Developing a terminology strategy that reflects real-world practice and industry standards can help data scientists and other allied data professionals efficiently and accurately identify clinically relevant insights that help improve the health of populations and individual patients.
At the heart of many advanced analytics projects in health care is the ability to efficiently and accurately surface clinically relevant insights that help improve the health of populations and individual patients. Health care providers, health plans, and health technology vendors are tackling these projects in different ways, such as training machine-learning models for advanced analytics, but regardless of approach, all require a strong foundation of clean, reliable, semantically interoperable, and up-to-date data.
Unfortunately, creating that foundation is where data scientists and other allied data professionals are spending a lot of their time, limiting their bandwidth to focus on more impactful, actionable analysis. To fulfill the promise of data-driven health care and fully realize the potential of machine learning, we must streamline the data harmonization process in a way that empowers data professionals to finally work at the top of their license.
Today, maintaining complex datasets, particularly those upon which accurate machine learning models can be built, is a painstaking, often manual, error-prone process for organizations. A standardized terminology strategy can support immediate improvements, but few data professionals are aware of its central role in accelerating time to insight.
In this article, we’ll highlight 2 areas where data analytics projects are focused—population health and risk adjustment—to demonstrate how an effective terminology strategy can be used to overcome common challenges.
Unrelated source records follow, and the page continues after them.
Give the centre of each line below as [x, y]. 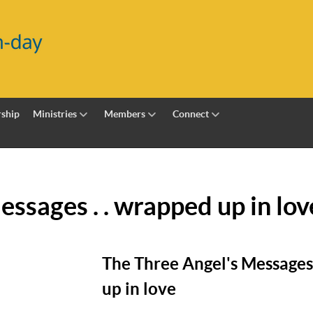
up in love [139, 289]
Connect [190, 114]
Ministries [55, 114]
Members [125, 114]
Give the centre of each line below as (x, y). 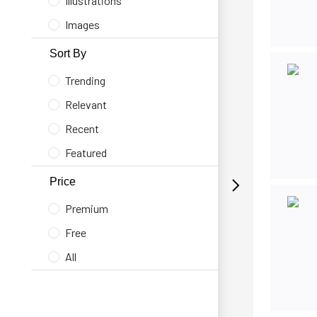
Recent (82, 128)
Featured (86, 152)
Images (82, 24)
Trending (85, 80)
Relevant (86, 104)
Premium (87, 208)
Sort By (68, 53)
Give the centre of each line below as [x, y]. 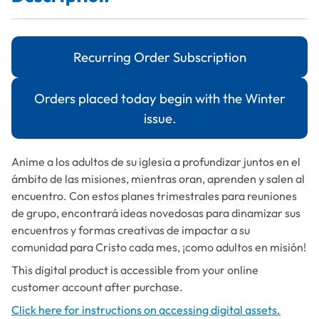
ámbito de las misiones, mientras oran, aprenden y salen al [158, 179]
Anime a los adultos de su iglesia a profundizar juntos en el [156, 162]
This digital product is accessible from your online [135, 270]
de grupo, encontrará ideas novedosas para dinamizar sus [156, 213]
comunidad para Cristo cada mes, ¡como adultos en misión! [159, 247]
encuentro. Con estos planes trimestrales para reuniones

Better Informed Population Health Efforts
Providers and health plans need access to standardized lab data and other clinical codes to analytically evaluate patient populations and inform the right intervention at the right time. However, the quality of lab data captured in electronic health records (EHRs) and other clinical systems used to generate these analytics need improvement.
There is significant variation in the language clinicians use to document across systems. It’s not uncommon for the glycated hemoglobin (A1C) test for diabetes to be documented more than 100 ways within a single organization. Second, the code sets themselves, such as Logical Observation Names Identifiers and Codes (LOINC), which the A, test must map to, change often and are typically not updated across an organization’s systems as quickly as is necessary.
In this example, it’s easy to see how a population health–focused analytics project would be challenged and how the creation of a machine learning model to accurately recognize an A1C test would be a much more formidable task than data professionals may realize at the outset.
Without a terminology framework in place to ensure lab data, such as an A1C test, can be accurately identified regardless of how it’s documented in the EHR and then normalized to the latest LOINC standard, health care organizations run the risk of models and stratifications that can compromise patient safety due to unrecognized care gaps.
Accurate Risk Adjustment for Individuals
Consider another example. Health plans use risk adjustment methods to mitigate the cost of high-risk members, such as those with chronic conditions. Supporting clinical documentation for qualifying diagnoses is required but can be a difficult task, as the rich patient information is often captured in free text fields within the EHR. Rather than review pages of clinician notes manually, plans are increasingly turning to natural language processing (NLP) technology to efficiently surface the support they need, and automatically translate it to the proper International Classification of Diseases, Tenth Revision, Clinical Modification codes needed for accurate payment.
However, in practice, data professionals are finding that traditional NLP models are missing the mark in health care, often overlooking key clinical evidence that can have a negative impact on member care planning and a plan’s bottom line. Clinically tuned NLP that accounts for the way a physician searches and documents patient encounters in real-world practice and is built on a foundation of continually updated medical terminologies is essential for understanding the complex language of medicine.
Enterprise Strategy That Scales
While many organizations aren’t aware of the challenges that can arise from not having a standardized terminology strategy in place at the outset of analytics initiatives, they realize quickly how impactful it can be once implemented. Other organizations, however, are bought in on needing a strategy and have developed internal systems for tracking and implementing code updates across their systems.
The challenge is that most are spreadsheet based and simply not feasible long term. There may be anywhere from 500 to 1000 code groups that have clinical meaning within an organization and from which analytics are built. New codes are released by the standards bodies at different frequencies throughout the year, and most organizations can’t keep up. As a result, the updates often go unmade, leading to unreliable analytics and data integrity problems—and data professionals don’t know where to begin in trying to remedy these challenges.
Wise health care organizations are turning to third-party experts that not only have the infrastructure in place to actively monitor for and update systems with code updates in near real time, but also the clinical expertise to ensure a terminology strategy is reflective of real-world practice and industry standards. Only with these pieces of a terminology strategy in place can data scientists and other allied data professionals in health care begin to pick their heads up from manual data clean-up and provide measurable value to their organizations.